Short answer: the SAWbird H1’s gain is essentially fixed by its RF amplifier bias network and SAW filter — within the manufacturer’s recommended supply window (≈3.3–5.5 V) you should see the rated gain (~+40 dB at 1420 MHz) with only small changes. The vendor does not publish a detailed gain-vs-VCC curve, so any precise numbers beyond the datasheet specs require measurement.
Details and practical points
- Recommended supply: 3.3–5.5 V DC (bias-tee, USB or header). The datasheet lists 3.3 V minimum and ~5 V typical. Running it inside that range is what Nooelec guarantees.
- Nominal gain & noise: the module is specified at roughly +40 dB gain (around 1.420 GHz) with an ultra-low noise figure — that is the figure you should expect when powered in the recommended range.
- Below the minimum voltage: if VCC drops under the recommended minimum (≈3.3 V) the amplifier biasing will be off and gain will fall — possibly rapidly — and noise performance will degrade.
- Above the recommended voltage: the unit may tolerate higher voltages for short periods (Nooelec notes overvoltage protection and that units “should still work” up to higher voltages), but long-term operation above 5.5 V is not recommended (may reduce lifetime or void warranty).
- RF input level matters separately: the amplifier’s linearity (compression, intermodulation) depends on RF input power, not supply voltage. The datasheet shows an input-power guidance (Pin ≤ 0 dBm typical) — very strong signals will compress the gain regardless of VCC.

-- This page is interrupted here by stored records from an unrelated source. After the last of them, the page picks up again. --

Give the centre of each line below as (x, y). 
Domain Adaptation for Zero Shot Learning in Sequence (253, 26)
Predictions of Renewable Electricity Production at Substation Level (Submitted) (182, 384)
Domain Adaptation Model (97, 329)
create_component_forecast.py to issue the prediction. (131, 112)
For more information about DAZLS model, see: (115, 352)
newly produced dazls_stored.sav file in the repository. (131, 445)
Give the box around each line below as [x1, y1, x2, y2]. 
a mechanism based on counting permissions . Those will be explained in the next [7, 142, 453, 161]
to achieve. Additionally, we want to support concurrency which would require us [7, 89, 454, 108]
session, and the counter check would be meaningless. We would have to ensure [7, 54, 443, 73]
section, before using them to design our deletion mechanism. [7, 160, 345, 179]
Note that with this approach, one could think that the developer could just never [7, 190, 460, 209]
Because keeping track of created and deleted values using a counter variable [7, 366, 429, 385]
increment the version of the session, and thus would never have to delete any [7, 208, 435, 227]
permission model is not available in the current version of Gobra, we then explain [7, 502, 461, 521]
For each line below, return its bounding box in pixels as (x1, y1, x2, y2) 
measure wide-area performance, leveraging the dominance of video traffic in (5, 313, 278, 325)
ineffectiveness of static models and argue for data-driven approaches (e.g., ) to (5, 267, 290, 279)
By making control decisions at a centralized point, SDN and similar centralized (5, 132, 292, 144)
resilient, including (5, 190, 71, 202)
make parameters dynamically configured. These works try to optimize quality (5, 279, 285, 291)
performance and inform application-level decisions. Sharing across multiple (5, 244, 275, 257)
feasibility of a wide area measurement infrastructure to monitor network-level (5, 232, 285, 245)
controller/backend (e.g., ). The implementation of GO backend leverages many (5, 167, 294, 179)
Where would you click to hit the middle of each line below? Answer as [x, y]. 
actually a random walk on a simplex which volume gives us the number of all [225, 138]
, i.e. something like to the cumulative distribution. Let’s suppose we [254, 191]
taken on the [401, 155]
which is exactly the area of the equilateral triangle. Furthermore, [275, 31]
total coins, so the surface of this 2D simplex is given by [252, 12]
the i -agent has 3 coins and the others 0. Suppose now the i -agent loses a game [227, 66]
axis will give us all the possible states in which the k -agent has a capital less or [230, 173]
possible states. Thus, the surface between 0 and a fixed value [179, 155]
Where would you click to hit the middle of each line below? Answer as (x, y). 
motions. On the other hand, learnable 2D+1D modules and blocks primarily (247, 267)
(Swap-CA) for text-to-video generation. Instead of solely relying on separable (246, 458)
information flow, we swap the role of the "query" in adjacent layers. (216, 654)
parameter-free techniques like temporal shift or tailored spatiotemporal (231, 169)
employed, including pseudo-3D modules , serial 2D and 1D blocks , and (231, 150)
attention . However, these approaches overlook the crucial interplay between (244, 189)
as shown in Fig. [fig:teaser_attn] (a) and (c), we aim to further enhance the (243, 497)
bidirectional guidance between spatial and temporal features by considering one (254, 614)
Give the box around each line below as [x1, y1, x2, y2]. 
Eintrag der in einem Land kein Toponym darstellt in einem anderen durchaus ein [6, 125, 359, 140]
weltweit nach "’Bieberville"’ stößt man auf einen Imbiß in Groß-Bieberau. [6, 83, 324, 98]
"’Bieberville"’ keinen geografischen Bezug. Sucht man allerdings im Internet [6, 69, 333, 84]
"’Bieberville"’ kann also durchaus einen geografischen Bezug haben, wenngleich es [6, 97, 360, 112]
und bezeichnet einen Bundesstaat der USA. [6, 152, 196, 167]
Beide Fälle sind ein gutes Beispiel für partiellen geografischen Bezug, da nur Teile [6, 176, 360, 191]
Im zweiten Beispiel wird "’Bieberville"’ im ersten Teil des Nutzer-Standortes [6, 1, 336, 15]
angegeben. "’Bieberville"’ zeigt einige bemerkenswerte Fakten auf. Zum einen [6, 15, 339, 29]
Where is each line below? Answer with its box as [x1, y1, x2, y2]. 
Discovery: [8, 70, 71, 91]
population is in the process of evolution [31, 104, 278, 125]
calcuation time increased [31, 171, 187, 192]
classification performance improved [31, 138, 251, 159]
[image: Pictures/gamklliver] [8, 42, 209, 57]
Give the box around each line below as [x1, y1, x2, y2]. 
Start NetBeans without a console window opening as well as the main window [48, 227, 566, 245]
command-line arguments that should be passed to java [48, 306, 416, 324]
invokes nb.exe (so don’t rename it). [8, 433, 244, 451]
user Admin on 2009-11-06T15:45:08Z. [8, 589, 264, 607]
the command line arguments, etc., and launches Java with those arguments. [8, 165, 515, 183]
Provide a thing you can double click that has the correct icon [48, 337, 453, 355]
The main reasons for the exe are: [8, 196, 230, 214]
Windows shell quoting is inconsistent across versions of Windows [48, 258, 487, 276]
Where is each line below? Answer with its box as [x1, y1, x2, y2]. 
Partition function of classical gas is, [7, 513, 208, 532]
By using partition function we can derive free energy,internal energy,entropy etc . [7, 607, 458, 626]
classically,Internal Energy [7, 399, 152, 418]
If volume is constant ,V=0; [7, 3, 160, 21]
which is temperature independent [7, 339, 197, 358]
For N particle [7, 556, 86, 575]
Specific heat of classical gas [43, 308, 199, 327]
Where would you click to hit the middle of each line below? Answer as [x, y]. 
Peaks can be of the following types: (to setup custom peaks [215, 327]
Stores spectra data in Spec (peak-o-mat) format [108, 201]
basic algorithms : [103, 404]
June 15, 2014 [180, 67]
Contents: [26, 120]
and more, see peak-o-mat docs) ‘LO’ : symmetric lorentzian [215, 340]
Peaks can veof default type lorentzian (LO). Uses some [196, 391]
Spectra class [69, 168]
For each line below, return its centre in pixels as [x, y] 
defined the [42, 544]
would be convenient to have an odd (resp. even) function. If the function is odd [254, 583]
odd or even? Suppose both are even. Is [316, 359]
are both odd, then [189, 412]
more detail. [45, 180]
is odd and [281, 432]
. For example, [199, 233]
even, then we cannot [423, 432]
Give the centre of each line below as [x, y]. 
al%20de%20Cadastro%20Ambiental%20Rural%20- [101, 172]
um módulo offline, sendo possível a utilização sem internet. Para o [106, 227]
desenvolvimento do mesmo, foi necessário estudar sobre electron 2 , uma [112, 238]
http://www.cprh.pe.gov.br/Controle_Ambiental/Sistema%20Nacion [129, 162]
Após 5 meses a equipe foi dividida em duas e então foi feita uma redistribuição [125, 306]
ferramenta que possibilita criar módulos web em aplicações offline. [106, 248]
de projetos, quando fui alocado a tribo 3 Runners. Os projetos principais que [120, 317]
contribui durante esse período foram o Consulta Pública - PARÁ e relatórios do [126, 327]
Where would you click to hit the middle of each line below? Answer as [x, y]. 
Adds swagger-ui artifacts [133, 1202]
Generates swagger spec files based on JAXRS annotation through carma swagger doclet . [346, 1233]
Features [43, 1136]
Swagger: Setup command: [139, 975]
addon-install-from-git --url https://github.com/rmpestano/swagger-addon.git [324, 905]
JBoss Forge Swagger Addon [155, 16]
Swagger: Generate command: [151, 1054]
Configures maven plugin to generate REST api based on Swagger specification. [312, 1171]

If you want a precise gain-vs-VCC curve (recommended)
- Feed a stable, calibrated CW or swept signal at 1420 MHz (use a signal generator).
- Measure output power on a spectrum analyzer (or an SDR with a calibrated attenuator and known reference).
- Record gain = Pout − Pin while stepping VCC across the range (e.g. 2.5 V → 6.0 V in 0.1–0.5 V steps).
- Watch for current draw changes or abnormal heating (signs of overvoltage stress).